You can see the section <<solrcloud-autoscaling-listeners.adoc#listener-configuration,Trigger Listener Configuration>> for a full list of configuration options.
.Creating a listener for the nodeAdded Trigger
[source,json]
----
{
"set-listener": {
"name": "foo",
"trigger": "node_added_trigger",
"stage": ["STARTED", "ABORTED", "SUCCEEDED", "FAILED"],
"class": "com.example.Listener"
}
}
----
=== Remove Trigger Listener
The `remove-listener` command can be used to remove an existing listener. It accepts a single parameter: the name of the listener.
.Removing the foo listener
[source,json]
----
{
"remove-listener": {
"name": "foo"
}
}
----
=== Change Autoscaling Properties
The `set-properties` command can be used to change the default properties used by the Autoscaling framework.
The following properties can be specified in the payload:
`triggerScheduleDelaySeconds`::
This is the delay in seconds between two executions of a trigger. Every trigger is scheduled using Java's ScheduledThreadPoolExecutor with this delay. The default is `1` second.
`triggerCooldownPeriodSeconds`::
Solr pauses all other triggers for this cool down period after a trigger fires so that the system can stabilize before running triggers again.
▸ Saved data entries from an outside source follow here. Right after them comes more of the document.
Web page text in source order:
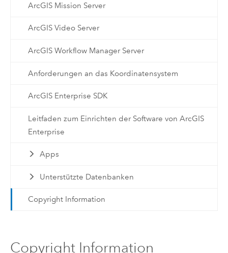
ArcGIS Mission Server
ArcGIS Video Server
ArcGIS Workflow Manager Server
Anforderungen an das Koordinatensystem
ArcGIS Enterprise SDK
Leitfaden zum Einrichten der Software von ArcGIS
Enterprise
Apps
Unterstützte Datenbanken
Copyright Information
Copyright Information

The default is `5` seconds.
`triggerCorePoolSize`::
The core pool size of the `ScheduledThreadPoolExecutor` used to schedule triggers. The default is `4` threads.
The command allows setting arbitrary properties in addition to the above properties. Such arbitrary properties can be useful in custom `TriggerAction` instances.
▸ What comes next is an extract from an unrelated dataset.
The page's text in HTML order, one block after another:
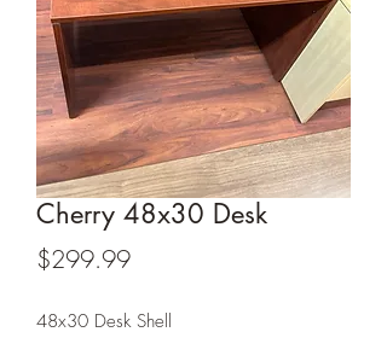
Cherry 48x30 Desk
$299.99Price
48x30 Desk Shell

.Change default `triggerScheduleDelaySeconds`
[source.json]
----
{
"set-properties": {
"triggerScheduleDelaySeconds": 8
}
}
----
The `set-properties` command replaces older values if present. So using `set-properties` to set the same value twice will overwrite the old value.
If a property is not specified then it retains the last set value or the default, if no change was made.
A changed value can be unset by using a null value.
.Revert changed value of `triggerScheduleDelaySeconds` to default
[source.json]
----
{
"set-properties": {
"triggerScheduleDelaySeconds": null
}
}
----
The changed values of these properties, if any, can be read using the Autoscaling <<Read API>> in the `properties` section.